Controlled Explosions
Over the past 50 years, roller technology has evolved and become much more refined. Some may still think of roller technology in its crudest form, with the ‘crushers’ haphazardly pulverizing friable materials down to a reduced size. However, today’s Gran-U-Lizer has been designed to produce ‘controlled explosions’ that achieve a completely defined and highly-engineered particle reduction. Friable materials, which are basically any material that can break (as opposed to flatten under pressure), can now be reduced in size with less dust, ‘fines’ and greater uniformity.

In fact, when compared with alternative methods of grinding, the finite advantages of this roller mill technology become dramatically clear. For example, compare roller mills with hammermills, or Fitzmills, which grind by impact at high speeds and rely on a perforated sizing screen to control particle size. Roller mills typically create 50-75% less dust or ‘fines,’ and improve desired particle uniformity by 50-100%.

Plus, since hammermills, and other attrition milling methods, rely on multiple impacts, they typically require a relatively higher energy usage. Energy savings can be a primary reason to go with roller mills over more traditional methods.
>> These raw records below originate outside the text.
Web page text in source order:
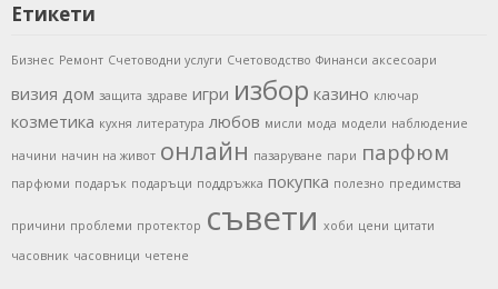
Етикети
Бизнес Ремонт Счетоводни услуги Счетоводство Финанси аксесоари
визия дом защита здраве игри избор казино ключар
козметика кухня литература любов мисли мода модели наблюдение
начини начин на живот онлайн пазаруване пари парфюм
парфюми подарък подаръци поддръжка покупка полезно предимства
причини проблеми протектор съвети хоби цени цитати
часовник часовници четене

In fact, because of their efficient reduction action, roller mill grinders will produce 15-40% more tonnage/hour, at a given horsepower, than hammermills.
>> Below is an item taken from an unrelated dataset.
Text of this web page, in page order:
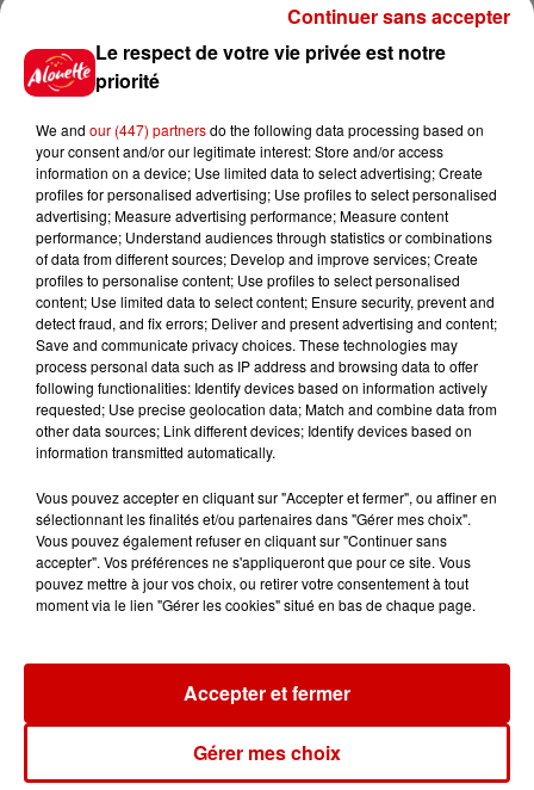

Roller mill technology, however, is not necessarily the best technology for every application. If you’re looking to produce very fine grinding with final particles in the 40-micron range, pinmills may be your best option. Although, pinmills have some inherent disadvantages, including relatively low capacities with fairly high operating and capital costs.

On the other hand, if you’re looking for superior, controlled reduction for distribution targets ranging from 100 to 1,500 microns, and you’re working with friable materials, roller mill technology is your best option.
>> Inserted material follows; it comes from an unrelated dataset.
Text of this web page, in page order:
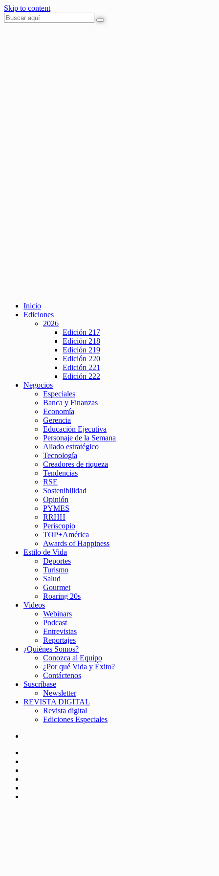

Growing Markets for Precision Particles
The market’s demand for precision particles is growing. As companies strive to improve product characteristics, achieve higher process efficiencies and use less energy, the utilized roller mill technologies become ever more important.

In general, we see food companies in continuous demand for particle reduction improvements. More specifically, two markets that have very high expectations within the next few years are the carbon and super-absorbent industries.

As these materials become more commoditized, manufacturing efficiencies and product quality become increasingly important. Regarding carbon, we see a high demand for activated carbon for air and water purification, as well as carbon electrolytes, which are used in the steel manufacturing process. The same story is true for super-absorbent materials, which are used in various applications, from napkins to agriculture. As the super-absorbent market matures, competition increases and manufacturing efficiencies become progressively more important.

Carbon and super-absorbent production are just some examples of the thousands of applications that can benefit from this roller mill technology. Basically, if a company is looking to reduce friable particle size, reduce waste and reduce costs, the controlled particle reduction technology of roller mills is increasingly becoming the way to go. While traditional crushers and other imprecise methods are literally gathering dust, roller mills will continue to expand their role in this ever-reducing world.